▶ [ACTIVITY]:
Among the lines of data below, reproduce only those from the one with "(Price: $7.00 | ID: 629)" through the one with "Safelists are an", exactly as they stand, both ends included.
━━ RECORDS PROVIDED
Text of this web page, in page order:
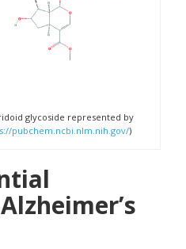
glycoside represented by
pubchem.ncbi.nlm.nih.gov/)
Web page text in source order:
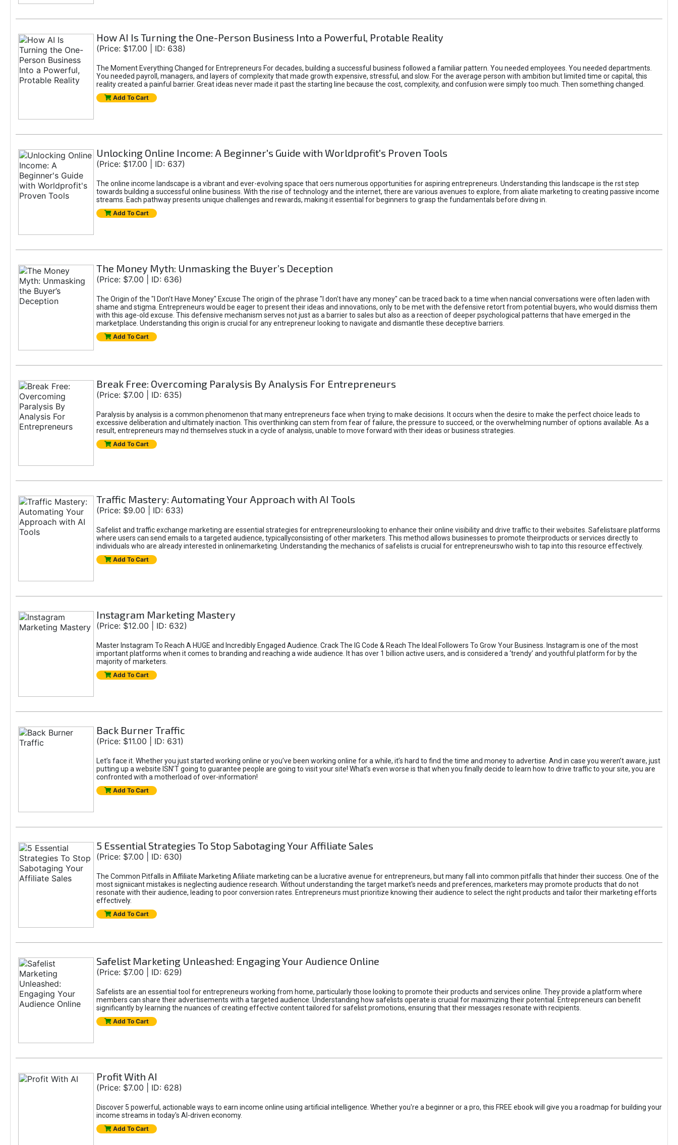
How AI Is Turning the One-Person Business Into a Powerful, Protable Reality
(Price: $17.00 | ID: 638)
The Moment Everything Changed for Entrepreneurs For decades, building a successful business followed a familiar pattern. You needed employees. You needed departments.
You needed payroll, managers, and layers of complexity that made growth expensive, stressful, and slow. For the average person with ambition but limited time or capital, this
reality created a painful barrier. Great ideas never made it past the starting line because the cost, complexity, and confusion were simply too much. Then something changed.
Add To Cart
Unlocking Online Income: A Beginner's Guide with Worldprofit's Proven Tools
(Price: $17.00 | ID: 637)
The online income landscape is a vibrant and ever-evolving space that oers numerous opportunities for aspiring entrepreneurs. Understanding this landscape is the rst step
towards building a successful online business. With the rise of technology and the internet, there are various avenues to explore, from aliate marketing to creating passive income
streams. Each pathway presents unique challenges and rewards, making it essential for beginners to grasp the fundamentals before diving in.
Add To Cart
The Money Myth: Unmasking the Buyer’s Deception
(Price: $7.00 | ID: 636)
The Origin of the "I Don’t Have Money" Excuse The origin of the phrase "I don't have any money" can be traced back to a time when nancial conversations were often laden with
shame and stigma. Entrepreneurs would be eager to present their ideas and innovations, only to be met with the defensive retort from potential buyers, who would dismiss them
with this age-old excuse. This defensive mechanism serves not just as a barrier to sales but also as a reection of deeper psychological patterns that have emerged in the
marketplace. Understanding this origin is crucial for any entrepreneur looking to navigate and dismantle these deceptive barriers.
Add To Cart
Break Free: Overcoming Paralysis By Analysis For Entrepreneurs
(Price: $7.00 | ID: 635)
Paralysis by analysis is a common phenomenon that many entrepreneurs face when trying to make decisions. It occurs when the desire to make the perfect choice leads to
excessive deliberation and ultimately inaction. This overthinking can stem from fear of failure, the pressure to succeed, or the overwhelming number of options available. As a
result, entrepreneurs may nd themselves stuck in a cycle of analysis, unable to move forward with their ideas or business strategies.
Add To Cart
Traffic Mastery: Automating Your Approach with AI Tools
(Price: $9.00 | ID: 633)
Safelist and traffic exchange marketing are essential strategies for entrepreneurslooking to enhance their online visibility and drive traffic to their websites. Safelistsare platforms
where users can send emails to a targeted audience, typicallyconsisting of other marketers. This method allows businesses to promote theirproducts or services directly to
individuals who are already interested in onlinemarketing. Understanding the mechanics of safelists is crucial for entrepreneurswho wish to tap into this resource effectively.
Add To Cart
Instagram Marketing Mastery
(Price: $12.00 | ID: 632)
Master Instagram To Reach A HUGE and Incredibly Engaged Audience. Crack The IG Code & Reach The Ideal Followers To Grow Your Business. Instagram is one of the most
important platforms when it comes to branding and reaching a wide audience. It has over 1 billion active users, and is considered a ‘trendy’ and youthful platform for by the
majority of marketers.
Add To Cart
Back Burner Traffic
(Price: $11.00 | ID: 631)
Let’s face it. Whether you just started working online or you’ve been working online for a while, it’s hard to find the time and money to advertise. And in case you weren’t aware, just
putting up a website ISN’T going to guarantee people are going to visit your site! What’s even worse is that when you finally decide to learn how to drive traffic to your site, you are
confronted with a motherload of over-information!
Add To Cart
5 Essential Strategies To Stop Sabotaging Your Affiliate Sales
(Price: $7.00 | ID: 630)
The Common Pitfalls in Affiliate Marketing Afiliate marketing can be a lucrative avenue for entrepreneurs, but many fall into common pitfalls that hinder their success. One of the
most signiicant mistakes is neglecting audience research. Without understanding the target market's needs and preferences, marketers may promote products that do not
resonate with their audience, leading to poor conversion rates. Entrepreneurs must prioritize knowing their audience to select the right products and tailor their marketing efforts
effectively.
Add To Cart
Safelist Marketing Unleashed: Engaging Your Audience Online
(Price: $7.00 | ID: 629)
Safelists are an essential tool for entrepreneurs working from home, particularly those looking to promote their products and services online. They provide a platform where
members can share their advertisements with a targeted audience. Understanding how safelists operate is crucial for maximizing their potential. Entrepreneurs can benefit
significantly by learning the nuances of creating effective content tailored for safelist promotions, ensuring that their messages resonate with recipients.
Add To Cart
Profit With AI
(Price: $7.00 | ID: 628)
Discover 5 powerful, actionable ways to earn income online using artificial intelligence. Whether you're a beginner or a pro, this FREE ebook will give you a roadmap for building your
income streams in today's AI-driven economy.
Add To Cart
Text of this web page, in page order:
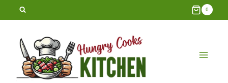
Skip
content
0
━━━━
▶ [REPLY]:
(Price: $7.00 | ID: 629)
Safelists are an essential tool for entrepreneurs working from home, particularly those looking to promote their products and services online. They provide a platform where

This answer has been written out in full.